Given that there was a renewed climate of combustible intolerance at the time when the play was written, you can understand why the censor, even after the rewrites, testily ordered the authors to "Leave out the insurrection wholly, and the cause thereof..." Its depiction comes across as inflammatory.

For Robert Delamere, the challenge is to keep faith with the almost Brechtian episode-by-episode approach and to find a theatrical context for what he finely calls the "double consciousness of the piece", pointing out that Anthony Munday, who is the main author, was himself a bit of a double agent. In his youth he was a spy who infiltrated the English college in Rome incognito to uncover the plans of the English Catholic refugees.

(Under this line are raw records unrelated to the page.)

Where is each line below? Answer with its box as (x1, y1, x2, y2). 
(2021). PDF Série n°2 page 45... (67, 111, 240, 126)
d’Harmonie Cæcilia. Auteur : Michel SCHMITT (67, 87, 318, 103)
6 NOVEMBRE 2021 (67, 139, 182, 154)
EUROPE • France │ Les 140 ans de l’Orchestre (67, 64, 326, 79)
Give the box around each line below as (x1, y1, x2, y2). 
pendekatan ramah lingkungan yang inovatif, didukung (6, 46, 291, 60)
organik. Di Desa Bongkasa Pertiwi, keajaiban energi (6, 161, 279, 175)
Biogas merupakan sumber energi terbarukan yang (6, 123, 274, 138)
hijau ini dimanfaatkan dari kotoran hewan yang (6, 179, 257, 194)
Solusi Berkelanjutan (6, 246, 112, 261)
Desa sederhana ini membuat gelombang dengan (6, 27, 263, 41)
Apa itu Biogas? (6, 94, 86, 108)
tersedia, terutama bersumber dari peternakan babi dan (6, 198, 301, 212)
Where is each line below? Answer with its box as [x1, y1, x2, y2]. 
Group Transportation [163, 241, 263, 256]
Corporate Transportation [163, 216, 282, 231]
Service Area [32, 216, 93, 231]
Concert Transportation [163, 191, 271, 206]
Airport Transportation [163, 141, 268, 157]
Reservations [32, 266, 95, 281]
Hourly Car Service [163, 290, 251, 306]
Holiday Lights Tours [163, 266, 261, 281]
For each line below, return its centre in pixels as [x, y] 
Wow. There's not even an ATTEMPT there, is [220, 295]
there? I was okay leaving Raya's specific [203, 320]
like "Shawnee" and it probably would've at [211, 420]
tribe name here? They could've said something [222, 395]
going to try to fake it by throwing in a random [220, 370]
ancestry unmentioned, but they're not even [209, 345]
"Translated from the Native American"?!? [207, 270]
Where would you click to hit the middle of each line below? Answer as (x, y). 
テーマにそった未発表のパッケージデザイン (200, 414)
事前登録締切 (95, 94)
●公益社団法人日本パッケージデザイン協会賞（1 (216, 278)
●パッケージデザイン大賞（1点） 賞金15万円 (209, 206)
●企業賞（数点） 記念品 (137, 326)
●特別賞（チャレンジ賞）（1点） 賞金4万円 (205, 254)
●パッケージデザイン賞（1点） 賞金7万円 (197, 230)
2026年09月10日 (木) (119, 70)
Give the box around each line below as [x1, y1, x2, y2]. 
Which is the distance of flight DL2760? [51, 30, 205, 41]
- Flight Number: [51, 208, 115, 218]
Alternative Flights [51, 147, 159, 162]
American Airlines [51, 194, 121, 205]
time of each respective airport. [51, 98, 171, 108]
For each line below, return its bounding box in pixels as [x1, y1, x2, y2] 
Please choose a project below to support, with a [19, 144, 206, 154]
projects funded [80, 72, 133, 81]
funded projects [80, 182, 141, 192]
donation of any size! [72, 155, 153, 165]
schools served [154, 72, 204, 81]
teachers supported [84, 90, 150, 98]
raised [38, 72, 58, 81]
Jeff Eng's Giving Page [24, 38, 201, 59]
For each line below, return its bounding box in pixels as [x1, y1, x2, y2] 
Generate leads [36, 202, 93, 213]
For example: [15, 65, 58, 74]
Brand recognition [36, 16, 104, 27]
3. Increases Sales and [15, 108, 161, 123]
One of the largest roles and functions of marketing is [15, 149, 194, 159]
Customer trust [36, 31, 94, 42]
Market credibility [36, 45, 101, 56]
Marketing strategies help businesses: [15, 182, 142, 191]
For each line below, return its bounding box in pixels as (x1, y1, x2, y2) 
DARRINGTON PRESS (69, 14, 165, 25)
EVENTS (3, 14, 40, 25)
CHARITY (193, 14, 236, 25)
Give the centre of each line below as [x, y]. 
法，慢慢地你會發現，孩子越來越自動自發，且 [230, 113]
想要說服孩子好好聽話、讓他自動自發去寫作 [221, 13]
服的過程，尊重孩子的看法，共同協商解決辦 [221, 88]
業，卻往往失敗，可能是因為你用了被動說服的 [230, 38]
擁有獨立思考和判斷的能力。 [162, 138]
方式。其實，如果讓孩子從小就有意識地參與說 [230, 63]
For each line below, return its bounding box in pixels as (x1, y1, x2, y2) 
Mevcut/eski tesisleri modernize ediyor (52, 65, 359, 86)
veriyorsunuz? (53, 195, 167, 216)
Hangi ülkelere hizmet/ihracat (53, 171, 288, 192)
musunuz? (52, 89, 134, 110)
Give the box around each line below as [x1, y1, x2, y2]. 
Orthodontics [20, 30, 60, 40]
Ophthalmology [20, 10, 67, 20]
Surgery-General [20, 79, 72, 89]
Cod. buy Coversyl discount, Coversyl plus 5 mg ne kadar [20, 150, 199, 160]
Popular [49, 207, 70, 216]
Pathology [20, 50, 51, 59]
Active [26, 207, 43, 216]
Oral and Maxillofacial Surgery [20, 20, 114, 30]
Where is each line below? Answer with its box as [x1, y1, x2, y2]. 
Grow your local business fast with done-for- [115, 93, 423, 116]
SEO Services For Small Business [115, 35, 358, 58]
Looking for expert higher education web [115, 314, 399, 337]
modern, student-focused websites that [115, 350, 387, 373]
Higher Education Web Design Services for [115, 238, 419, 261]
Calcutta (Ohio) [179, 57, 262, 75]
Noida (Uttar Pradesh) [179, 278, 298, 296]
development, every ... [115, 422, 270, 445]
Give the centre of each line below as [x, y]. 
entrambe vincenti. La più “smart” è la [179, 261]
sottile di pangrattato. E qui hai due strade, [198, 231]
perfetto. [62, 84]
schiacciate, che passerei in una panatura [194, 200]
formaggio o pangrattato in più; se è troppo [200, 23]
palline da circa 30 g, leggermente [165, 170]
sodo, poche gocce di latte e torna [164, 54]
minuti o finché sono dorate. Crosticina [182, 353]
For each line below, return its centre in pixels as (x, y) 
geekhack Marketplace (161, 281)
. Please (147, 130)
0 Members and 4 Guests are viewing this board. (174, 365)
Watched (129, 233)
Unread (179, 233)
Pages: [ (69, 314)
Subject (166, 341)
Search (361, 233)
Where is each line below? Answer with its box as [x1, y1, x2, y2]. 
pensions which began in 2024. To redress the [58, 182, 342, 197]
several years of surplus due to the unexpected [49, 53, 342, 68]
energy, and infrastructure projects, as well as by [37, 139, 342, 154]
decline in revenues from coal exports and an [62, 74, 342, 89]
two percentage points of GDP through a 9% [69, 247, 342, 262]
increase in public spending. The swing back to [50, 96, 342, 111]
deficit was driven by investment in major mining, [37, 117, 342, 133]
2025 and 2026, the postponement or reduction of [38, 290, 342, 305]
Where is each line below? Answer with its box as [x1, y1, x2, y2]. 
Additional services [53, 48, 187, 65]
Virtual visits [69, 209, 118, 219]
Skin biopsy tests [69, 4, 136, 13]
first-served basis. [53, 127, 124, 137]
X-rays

But then there's an invigorating absence of political correctness in all the pieces that comprise this Gunpowder season. Sean Holmes, who in the 2003 festival mounted such a politically and theatrically persuasive production of Massinger's Roman Actor, now has the job of projecting to a modern audience a Jacobean play about euthanasia. As he says, "It's arguable that the concerns of [ A New Way to Please You] have become even more topical given our ageing population. In the play, the killing off of the elderly seems to have been principally a vehicle for a look at the possible abuses of state power and at the frightening ease with which a whole society can become Nazified. But the subject becomes one of real substance now in a world of living wills and worry about emotional pressures on the old to make a timely exit in favour of their children." And as Doran argues, the piece fits into the season because of the heightened manner in which it depicts a society badly adrift from its traditional pieties.

The sequence will be brought to a close with Speaking Like Magpies, a specially commissioned new play about the political events of 1605, by Frank McGuinness. This is precisely the kind of bold, coherent and inaugurative programming that justifies the Royal Shakespeare Company's existence.